LaggiesTwo years ago, I placed my money on Lynn Shelton to lead the charge of brining the mumblecore movement to the mainstream.  After seeing “Laggies,” however, I may want to switch my bet to Joe Swanberg.

That is not to imply Shelton’s latest feature indicates a decline in the quality of her output; “Laggies” is certainly a recovery since she sputtered last year with the deservedly little-seen “Touchy Feely.”  Moreover, it is probably her most accessible (or marketable) film to date.  But in order to achieve that, Shelton has not adapted or modified the movement from which she arose.  She has essentially dispersed of it all together.

The only part of “Laggies” that remains in the mumblecore tradition is its protagonist, Keira Knightley’s Megan.  She’s a spiritual cousin of Greta Gerwig’s Frances Ha and Lena Dunham’s Aura from “Tiny Furniture,” a confused and commitment-phobic upper-middle-class millennial twentysomething ambling haplessly through the best years of her life.  She clearly does not love her boyfriend (Mark Webber, yet she lacks the decisiveness to reject his advances towards marriage.  She invested in post-graduate education, but she prefers the lack of responsibility that comes from sign-twirling for her father (Jeff Garlin).

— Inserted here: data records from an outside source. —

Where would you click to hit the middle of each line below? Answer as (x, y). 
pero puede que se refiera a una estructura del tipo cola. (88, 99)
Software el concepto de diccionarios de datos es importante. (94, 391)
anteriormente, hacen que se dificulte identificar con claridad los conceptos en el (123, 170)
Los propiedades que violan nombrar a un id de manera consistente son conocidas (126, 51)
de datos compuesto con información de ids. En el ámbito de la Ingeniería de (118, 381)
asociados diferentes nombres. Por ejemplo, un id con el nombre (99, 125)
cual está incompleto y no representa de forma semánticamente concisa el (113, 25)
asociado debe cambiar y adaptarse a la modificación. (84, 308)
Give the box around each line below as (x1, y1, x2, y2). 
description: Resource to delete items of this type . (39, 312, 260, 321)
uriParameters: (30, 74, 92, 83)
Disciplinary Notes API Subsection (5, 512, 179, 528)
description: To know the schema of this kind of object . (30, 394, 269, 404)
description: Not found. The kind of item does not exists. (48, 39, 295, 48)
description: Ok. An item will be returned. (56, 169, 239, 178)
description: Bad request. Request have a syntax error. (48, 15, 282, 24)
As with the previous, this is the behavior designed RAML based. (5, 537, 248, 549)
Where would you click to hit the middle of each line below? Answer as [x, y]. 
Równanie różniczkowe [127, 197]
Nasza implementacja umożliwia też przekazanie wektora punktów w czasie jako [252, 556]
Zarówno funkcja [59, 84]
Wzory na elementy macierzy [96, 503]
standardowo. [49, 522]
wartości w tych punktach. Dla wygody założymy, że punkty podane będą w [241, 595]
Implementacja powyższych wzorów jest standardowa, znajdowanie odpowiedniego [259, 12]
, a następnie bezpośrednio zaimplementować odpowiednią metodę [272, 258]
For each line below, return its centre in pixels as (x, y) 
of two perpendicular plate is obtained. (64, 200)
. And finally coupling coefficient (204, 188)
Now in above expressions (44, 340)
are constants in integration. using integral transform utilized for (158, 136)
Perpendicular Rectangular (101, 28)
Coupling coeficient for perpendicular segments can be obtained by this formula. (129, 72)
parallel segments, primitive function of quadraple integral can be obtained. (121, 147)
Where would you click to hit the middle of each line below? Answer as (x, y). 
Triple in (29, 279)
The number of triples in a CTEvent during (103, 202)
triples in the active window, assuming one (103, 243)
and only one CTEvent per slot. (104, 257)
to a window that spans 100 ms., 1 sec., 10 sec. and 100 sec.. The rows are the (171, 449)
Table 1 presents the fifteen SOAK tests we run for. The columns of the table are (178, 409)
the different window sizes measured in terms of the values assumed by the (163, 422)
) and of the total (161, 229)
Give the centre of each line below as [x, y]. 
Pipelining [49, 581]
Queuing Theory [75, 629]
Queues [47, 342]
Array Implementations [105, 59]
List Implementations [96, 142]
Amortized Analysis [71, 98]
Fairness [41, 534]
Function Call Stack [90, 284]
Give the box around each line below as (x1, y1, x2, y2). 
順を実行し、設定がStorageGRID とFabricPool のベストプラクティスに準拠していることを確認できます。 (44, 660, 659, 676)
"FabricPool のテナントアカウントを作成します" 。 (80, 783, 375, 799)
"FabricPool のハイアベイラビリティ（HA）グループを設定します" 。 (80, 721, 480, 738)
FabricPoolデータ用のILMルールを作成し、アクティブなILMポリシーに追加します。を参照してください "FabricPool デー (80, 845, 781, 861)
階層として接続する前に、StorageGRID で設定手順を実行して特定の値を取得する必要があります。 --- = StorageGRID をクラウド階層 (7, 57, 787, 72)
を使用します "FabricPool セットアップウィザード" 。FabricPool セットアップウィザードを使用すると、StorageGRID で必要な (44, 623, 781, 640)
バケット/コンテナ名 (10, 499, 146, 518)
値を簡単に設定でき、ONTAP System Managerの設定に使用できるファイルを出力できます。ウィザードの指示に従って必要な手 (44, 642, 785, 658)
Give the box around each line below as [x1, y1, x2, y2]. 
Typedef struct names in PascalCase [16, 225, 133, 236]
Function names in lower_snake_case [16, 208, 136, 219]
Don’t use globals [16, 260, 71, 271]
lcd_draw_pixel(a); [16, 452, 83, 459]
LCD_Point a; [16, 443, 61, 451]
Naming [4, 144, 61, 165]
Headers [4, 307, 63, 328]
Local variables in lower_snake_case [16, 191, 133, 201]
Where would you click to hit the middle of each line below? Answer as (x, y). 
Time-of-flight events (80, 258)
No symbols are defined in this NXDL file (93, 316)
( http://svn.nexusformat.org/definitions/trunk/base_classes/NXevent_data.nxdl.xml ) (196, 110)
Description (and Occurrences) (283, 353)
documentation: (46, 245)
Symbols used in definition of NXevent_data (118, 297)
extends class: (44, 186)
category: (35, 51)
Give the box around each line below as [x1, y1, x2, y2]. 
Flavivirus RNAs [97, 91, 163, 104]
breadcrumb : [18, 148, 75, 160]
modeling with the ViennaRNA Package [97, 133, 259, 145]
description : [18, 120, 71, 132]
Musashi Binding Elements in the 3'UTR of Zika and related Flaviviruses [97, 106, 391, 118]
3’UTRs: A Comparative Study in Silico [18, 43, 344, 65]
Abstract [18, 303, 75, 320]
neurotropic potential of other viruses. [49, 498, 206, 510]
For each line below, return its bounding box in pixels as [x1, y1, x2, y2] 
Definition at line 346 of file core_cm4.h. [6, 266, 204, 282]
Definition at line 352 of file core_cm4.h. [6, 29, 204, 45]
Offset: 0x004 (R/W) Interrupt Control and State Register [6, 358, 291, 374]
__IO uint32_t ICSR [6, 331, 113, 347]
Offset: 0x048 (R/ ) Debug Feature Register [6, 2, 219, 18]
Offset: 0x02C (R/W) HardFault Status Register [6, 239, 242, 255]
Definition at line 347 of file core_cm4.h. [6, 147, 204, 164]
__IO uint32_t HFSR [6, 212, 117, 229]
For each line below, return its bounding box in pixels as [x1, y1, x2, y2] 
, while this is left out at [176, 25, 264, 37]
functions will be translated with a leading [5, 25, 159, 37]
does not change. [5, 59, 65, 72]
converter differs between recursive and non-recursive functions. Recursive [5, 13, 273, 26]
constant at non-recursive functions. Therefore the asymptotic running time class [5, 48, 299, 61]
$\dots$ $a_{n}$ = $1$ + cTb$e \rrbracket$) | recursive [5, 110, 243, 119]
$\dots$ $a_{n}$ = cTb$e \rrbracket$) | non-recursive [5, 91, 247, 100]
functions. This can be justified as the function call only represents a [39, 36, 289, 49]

Knightley nails the generational milieu of indirection and indecision, so it is too bad that the rest of “Laggies” could not be nearly as interesting as her.  Shelton, working from a screenplay by Andrea Seigel, steers the film quickly into the realm of standard-issue chick flicks and rom-coms.  Once she lays the cards on the table, it becomes pretty clear where the film will go – although I did hold out hope that there might be a subversive or original twist to spruce things up a bit.